__WHAT IS REQUIRED__: Exactly as written, write out the lines below from the first to the one containing "Newest NetLingo Terms", inclusive. Pictures do not belong in the copy.

__GIVEN DATA__:

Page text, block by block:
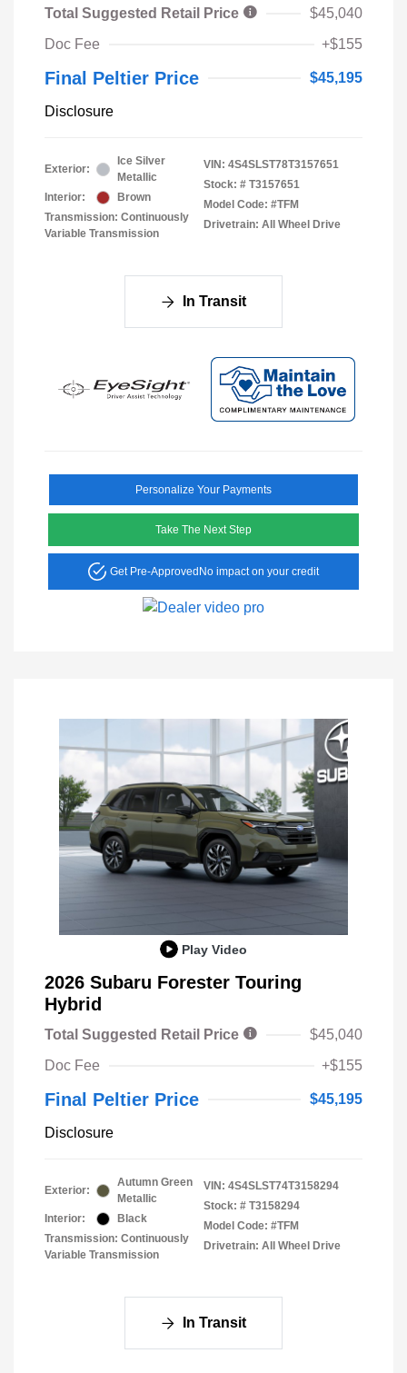
Total Suggested Retail Price
$45,040
Doc Fee
+$155
Final Peltier Price $45,195
Disclosure
Exterior:
Ice Silver
Metallic
Interior:
Brown
Transmission: Continuously
Variable Transmission
VIN: 4S4SLST78T3157651
Stock: # T3157651
Model Code: #TFM
Drivetrain: All Wheel Drive
In Transit
Personalize Your Payments
Take The Next Step
Get Pre-ApprovedNo impact on your credit
Play Video
2026 Subaru Forester Touring
Hybrid
Total Suggested Retail Price
$45,040
Doc Fee
+$155
Final Peltier Price $45,195
Disclosure
Exterior:
Autumn Green
Metallic
Interior:
Black
Transmission: Continuously
Variable Transmission
VIN: 4S4SLST74T3158294
Stock: # T3158294
Model Code: #TFM
Drivetrain: All Wheel Drive
In Transit
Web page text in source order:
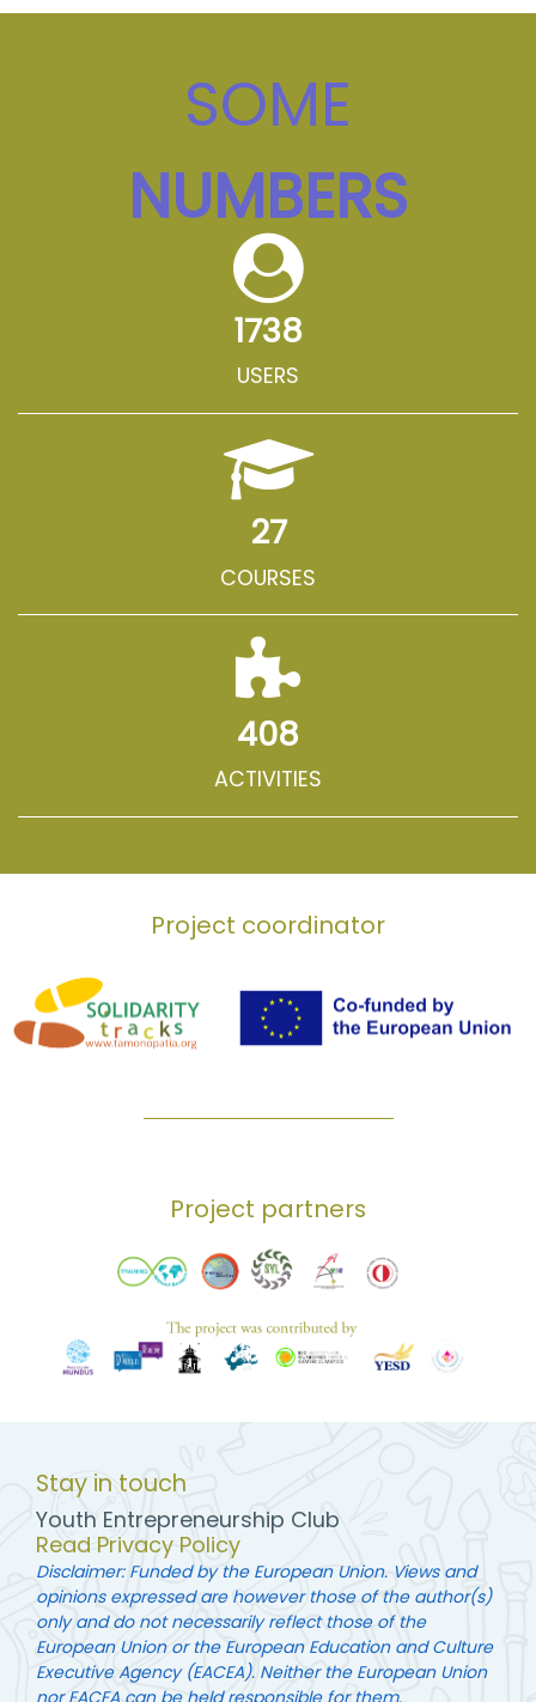
SOME
NUMBERS
1738
USERS
27
COURSES
408
ACTIVITIES
Project coordinator
Project partners
Stay in touch
Youth Entrepreneurship Club
Read Privacy Policy
Disclaimer: Funded by the European Union. Views and
opinions expressed are however those of the author(s)
only and do not necessarily reflect those of the
European Union or the European Education and Culture
Executive Agency (EACEA). Neither the European Union
nor EACEA can be held responsible for them.
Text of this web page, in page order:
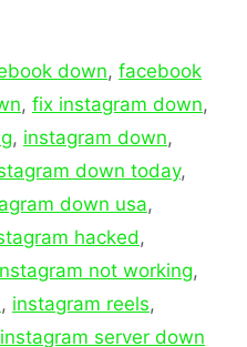
down,facebook
, fix instagram down,
, instagram down,
down today,
down usa,
hacked,
not working,
, instagram reels,
instagram server down
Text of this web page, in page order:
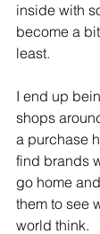
inside with
become a
least.
I end up
shops
a purchase
find brands
go home
them to see
world think.
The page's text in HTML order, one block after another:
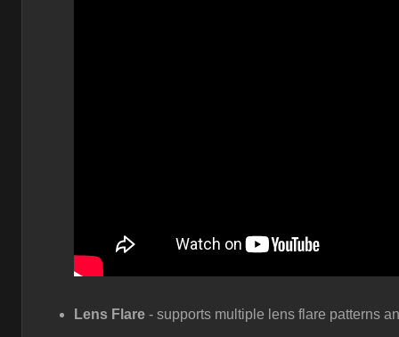
Lens Flare - supports multiple lens flare patterns
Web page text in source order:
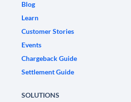
Blog
Learn
Customer Stories
Events
Chargeback Guide
Settlement Guide
SOLUTIONS
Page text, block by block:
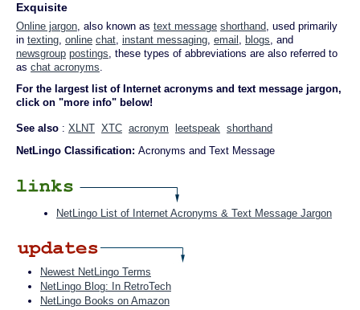
Exquisite
Online jargon, also known as text message shorthand, used primarily
in texting, online chat, instant messaging, email , blogs, and
newsgroup postings, these types of abbreviations are also referred to
as chat acronyms.
For the largest list of Internet acronyms and text message jargon,
click on "more info" below!
See also : XLNT XTC acronym leetspeak shorthand
NetLingo Classification: Acronyms and Text Message
NetLingo List of Internet Acronyms & Text Message Jargon
Newest NetLingo Terms
NetLingo Blog: In RetroTech
NetLingo Books on Amazon
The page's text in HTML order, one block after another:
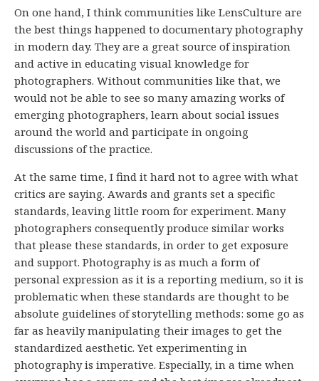
On one hand, I think communities like LensCulture are
the best things happened to documentary photography
in modern day. They are a great source of inspiration
and active in educating visual knowledge for
photographers. Without communities like that, we
would not be able to see so many amazing works of
emerging photographers, learn about social issues
around the world and participate in ongoing
discussions of the practice.
At the same time, I find it hard not to agree with what
critics are saying. Awards and grants set a specific
standards, leaving little room for experiment. Many
photographers consequently produce similar works
that please these standards, in order to get exposure
and support. Photography is as much a form of
personal expression as it is a reporting medium, so it is
problematic when these standards are thought to be
absolute guidelines of storytelling methods: some go as
far as heavily manipulating their images to get the
standardized aesthetic. Yet experimenting in
photography is imperative. Especially, in a time when
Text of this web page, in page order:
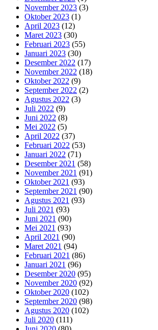
November 2023 (3)
Oktober 2023 (1)
April 2023 (12)
Maret 2023 (30)
Februari 2023 (55)
Januari 2023 (30)
Desember 2022 (17)
November 2022 (18)
Oktober 2022 (9)
September 2022 (2)
Agustus 2022 (3)
Juli 2022 (9)
Juni 2022 (8)
Mei 2022 (5)
April 2022 (37)
Februari 2022 (53)
Januari 2022 (71)
Desember 2021 (58)
November 2021 (91)
Oktober 2021 (93)
September 2021 (90)
Agustus 2021 (93)
Juli 2021 (93)
Juni 2021 (90)
Mei 2021 (93)
April 2021 (90)
Maret 2021 (94)
Februari 2021 (86)
Januari 2021 (96)
Desember 2020 (95)
November 2020 (92)
Oktober 2020 (102)
September 2020 (98)
Agustus 2020 (102)
Juli 2020 (111)
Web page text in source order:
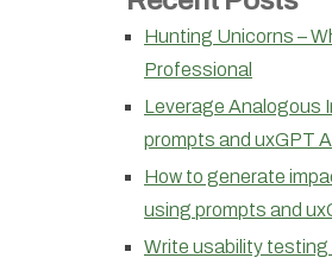
Hunting Unicorns –
Professional
Leverage Analogous
prompts and uxGPT
How to generate
using prompts and
Write usability

__COMPLETED EXERCISE__:
Page text, block by block:
Total Suggested Retail Price
$45,040
Doc Fee
+$155
Final Peltier Price $45,195
Disclosure
Exterior:
Ice Silver
Metallic
Interior:
Brown
Transmission: Continuously
Variable Transmission
VIN: 4S4SLST78T3157651
Stock: # T3157651
Model Code: #TFM
Drivetrain: All Wheel Drive
In Transit
Personalize Your Payments
Take The Next Step
Get Pre-ApprovedNo impact on your credit
Play Video
2026 Subaru Forester Touring
Hybrid
Total Suggested Retail Price
$45,040
Doc Fee
+$155
Final Peltier Price $45,195
Disclosure
Exterior:
Autumn Green
Metallic
Interior:
Black
Transmission: Continuously
Variable Transmission
VIN: 4S4SLST74T3158294
Stock: # T3158294
Model Code: #TFM
Drivetrain: All Wheel Drive
In Transit
Web page text in source order:
SOME
NUMBERS
1738
USERS
27
COURSES
408
ACTIVITIES
Project coordinator
Project partners
Stay in touch
Youth Entrepreneurship Club
Read Privacy Policy
Disclaimer: Funded by the European Union. Views and
opinions expressed are however those of the author(s)
only and do not necessarily reflect those of the
European Union or the European Education and Culture
Executive Agency (EACEA). Neither the European Union
nor EACEA can be held responsible for them.
Text of this web page, in page order:
down,facebook
, fix instagram down,
, instagram down,
down today,
down usa,
hacked,
not working,
, instagram reels,
instagram server down
Text of this web page, in page order:
inside with
become a
least.
I end up
shops
a purchase
find brands
go home
them to see
world think.
The page's text in HTML order, one block after another:
Lens Flare - supports multiple lens flare patterns
Web page text in source order:
Blog
Learn
Customer Stories
Events
Chargeback Guide
Settlement Guide
SOLUTIONS
Page text, block by block:
Exquisite
Online jargon, also known as text message shorthand, used primarily
in texting, online chat, instant messaging, email , blogs, and
newsgroup postings, these types of abbreviations are also referred to
as chat acronyms.
For the largest list of Internet acronyms and text message jargon,
click on "more info" below!
See also : XLNT XTC acronym leetspeak shorthand
NetLingo Classification: Acronyms and Text Message
NetLingo List of Internet Acronyms & Text Message Jargon
Newest NetLingo Terms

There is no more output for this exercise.